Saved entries
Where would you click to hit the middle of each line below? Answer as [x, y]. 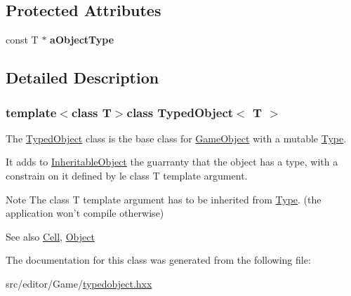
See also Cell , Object [50, 236]
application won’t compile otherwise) [85, 213]
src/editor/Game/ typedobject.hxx [79, 283]
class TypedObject [180, 112]
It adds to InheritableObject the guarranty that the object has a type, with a [172, 162]
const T [22, 40]
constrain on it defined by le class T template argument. [127, 175]
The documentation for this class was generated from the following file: [158, 260]
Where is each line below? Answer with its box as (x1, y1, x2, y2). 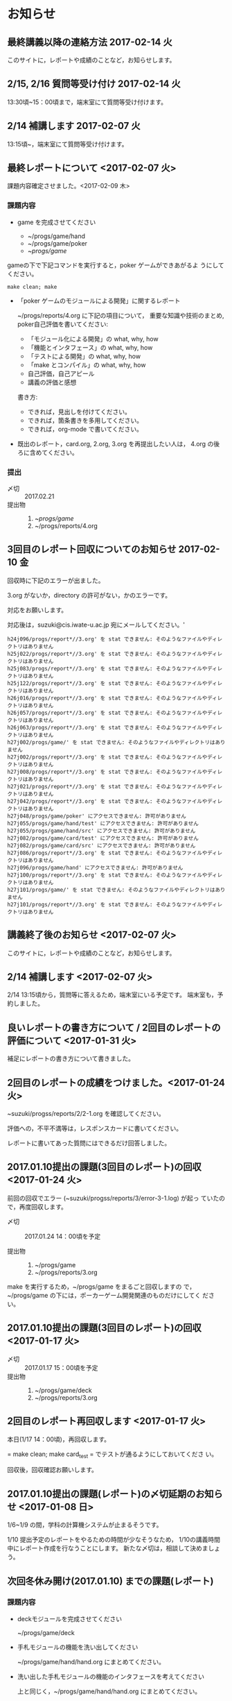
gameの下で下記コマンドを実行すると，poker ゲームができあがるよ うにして (7, 261, 225, 269)
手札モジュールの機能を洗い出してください (17, 1643, 139, 1651)
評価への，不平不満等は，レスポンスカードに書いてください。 (7, 1124, 183, 1133)
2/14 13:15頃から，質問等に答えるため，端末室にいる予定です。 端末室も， (7, 990, 218, 999)
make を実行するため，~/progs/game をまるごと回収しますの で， (7, 1282, 196, 1291)
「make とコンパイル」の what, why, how (27, 360, 146, 369)
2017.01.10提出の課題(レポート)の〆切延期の (7, 1488, 196, 1500)
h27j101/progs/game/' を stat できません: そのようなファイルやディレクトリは (7, 886, 215, 893)
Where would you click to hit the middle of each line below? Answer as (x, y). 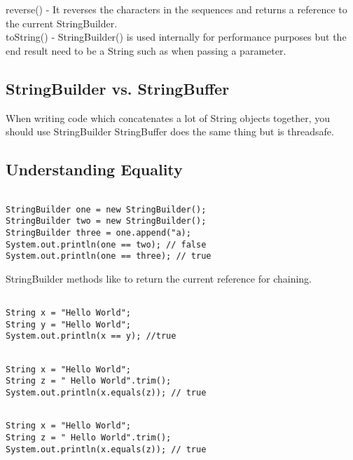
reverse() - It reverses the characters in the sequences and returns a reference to (176, 9)
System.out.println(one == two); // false (106, 244)
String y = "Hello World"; (68, 324)
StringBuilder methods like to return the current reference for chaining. (159, 278)
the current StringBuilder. (62, 23)
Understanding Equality (94, 169)
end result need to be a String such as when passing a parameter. (146, 50)
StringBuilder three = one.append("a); (98, 232)
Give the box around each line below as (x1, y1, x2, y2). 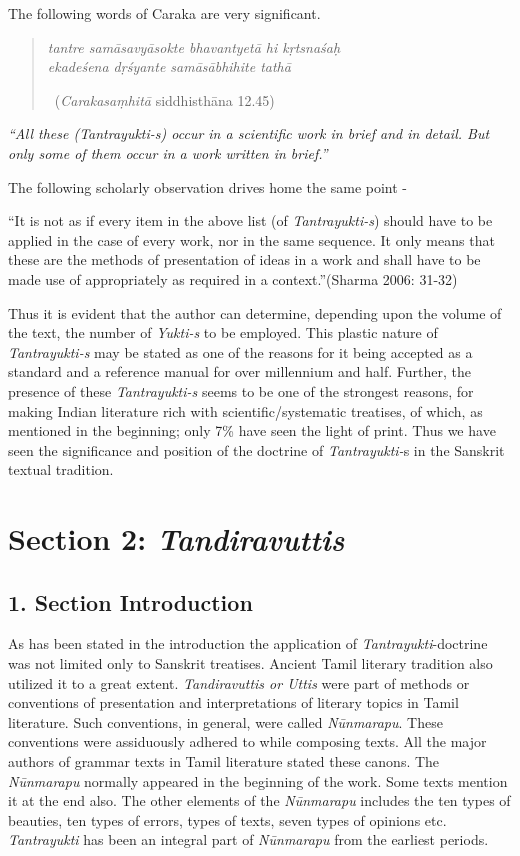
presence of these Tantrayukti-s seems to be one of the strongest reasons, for (8, 380, 474, 401)
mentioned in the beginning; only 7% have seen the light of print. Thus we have (8, 420, 496, 441)
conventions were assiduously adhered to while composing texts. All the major (8, 731, 487, 752)
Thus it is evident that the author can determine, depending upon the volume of (8, 302, 502, 323)
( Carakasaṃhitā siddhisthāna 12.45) (54, 89, 275, 110)
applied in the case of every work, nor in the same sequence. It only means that (8, 229, 495, 250)
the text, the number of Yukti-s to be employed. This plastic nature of (8, 322, 438, 343)
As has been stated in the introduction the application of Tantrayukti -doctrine (8, 633, 488, 654)
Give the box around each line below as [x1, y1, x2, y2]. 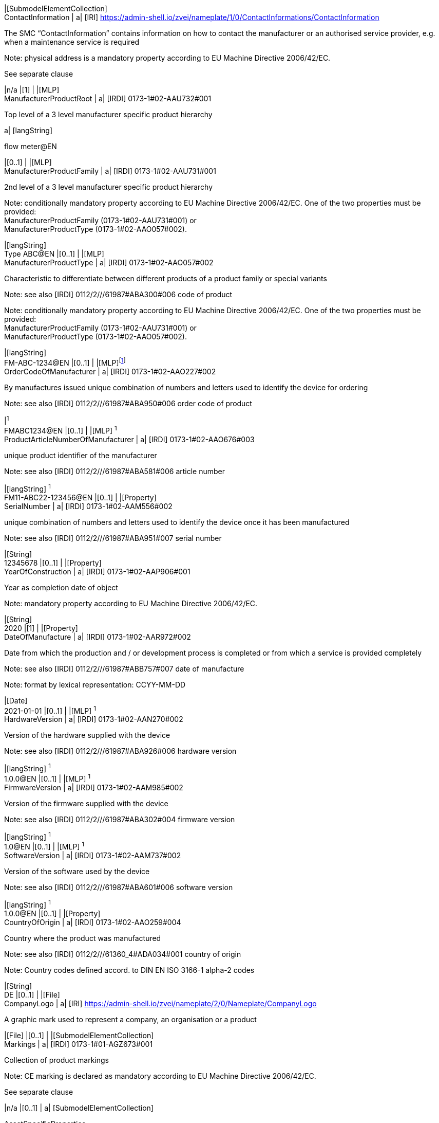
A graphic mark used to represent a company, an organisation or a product [4, 1015, 257, 1024]
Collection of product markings [4, 1055, 109, 1064]
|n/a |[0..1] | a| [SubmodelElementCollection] [4, 1103, 154, 1112]
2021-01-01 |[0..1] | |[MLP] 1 [4, 704, 96, 715]
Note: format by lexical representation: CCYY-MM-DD [4, 680, 186, 689]
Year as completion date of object [4, 583, 118, 592]
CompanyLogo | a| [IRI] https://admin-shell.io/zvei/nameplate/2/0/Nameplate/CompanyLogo [4, 999, 317, 1008]
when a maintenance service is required [4, 38, 140, 46]
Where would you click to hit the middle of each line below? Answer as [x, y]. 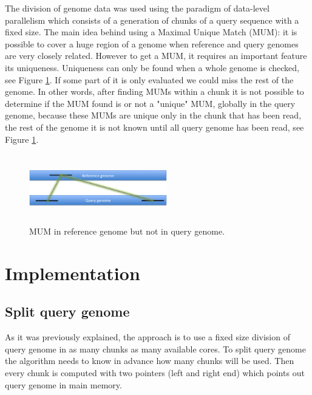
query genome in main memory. [63, 384]
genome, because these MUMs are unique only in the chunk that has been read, [153, 115]
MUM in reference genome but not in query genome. [127, 231]
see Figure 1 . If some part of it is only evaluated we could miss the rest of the [149, 79]
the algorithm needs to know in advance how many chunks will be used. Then [150, 361]
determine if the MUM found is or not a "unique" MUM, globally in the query [150, 103]
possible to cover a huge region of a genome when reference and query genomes [152, 43]
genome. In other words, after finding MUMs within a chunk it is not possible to [154, 91]
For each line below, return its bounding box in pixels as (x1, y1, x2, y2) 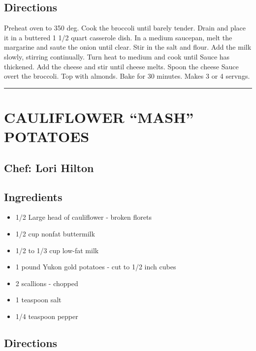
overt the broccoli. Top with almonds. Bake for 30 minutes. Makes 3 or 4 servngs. (4, 71, 250, 81)
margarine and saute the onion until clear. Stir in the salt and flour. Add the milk (4, 42, 252, 52)
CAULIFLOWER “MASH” (4, 107, 194, 127)
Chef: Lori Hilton (4, 160, 94, 175)
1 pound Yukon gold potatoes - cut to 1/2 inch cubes (15, 262, 176, 272)
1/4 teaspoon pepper (15, 311, 78, 321)
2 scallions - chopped (15, 278, 78, 288)
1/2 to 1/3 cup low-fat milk (15, 245, 99, 255)
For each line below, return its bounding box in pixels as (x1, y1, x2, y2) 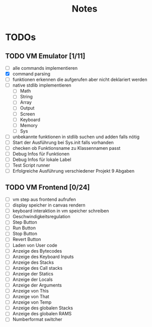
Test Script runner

# [WHAT YOU NEED TO DO]
In the data above, retype only the stretch from the line with "const T [22, 40]" through the line with "below as (x1, y1, x2, y2).", word for word, and skip any pictures.

# [EXPECTED ANSWER]
const T [22, 40]
constrain on it defined by le class T template argument. [127, 175]
The documentation for this class was generated from the following file: [158, 260]
Where is each line below? Answer with its box as (x1, y1, x2, y2). 
gameの下で下記コマンドを実行すると，poker ゲームができあがるよ うにして (7, 261, 225, 269)
手札モジュールの機能を洗い出してください (17, 1643, 139, 1651)
評価への，不平不満等は，レスポンスカードに書いてください。 (7, 1124, 183, 1133)
2/14 13:15頃から，質問等に答えるため，端末室にいる予定です。 端末室も， (7, 990, 218, 999)
make を実行するため，~/progs/game をまるごと回収しますの で， (7, 1282, 196, 1291)
「make とコンパイル」の what, why, how (27, 360, 146, 369)
2017.01.10提出の課題(レポート)の〆切延期の (7, 1488, 196, 1500)
h27j101/progs/game/' を stat できません: そのようなファイルやディレクトリは (7, 886, 215, 893)
Where would you click to hit the middle of each line below? Answer as (x, y). 
reverse() - It reverses the characters in the sequences and returns a reference to (176, 9)
System.out.println(one == two); // false (106, 244)
String y = "Hello World"; (68, 324)
StringBuilder methods like to return the current reference for chaining. (159, 278)
the current StringBuilder. (62, 23)
Understanding Equality (94, 169)
end result need to be a String such as when passing a parameter. (146, 50)
StringBuilder three = one.append("a); (98, 232)
Give the box around each line below as (x1, y1, x2, y2). 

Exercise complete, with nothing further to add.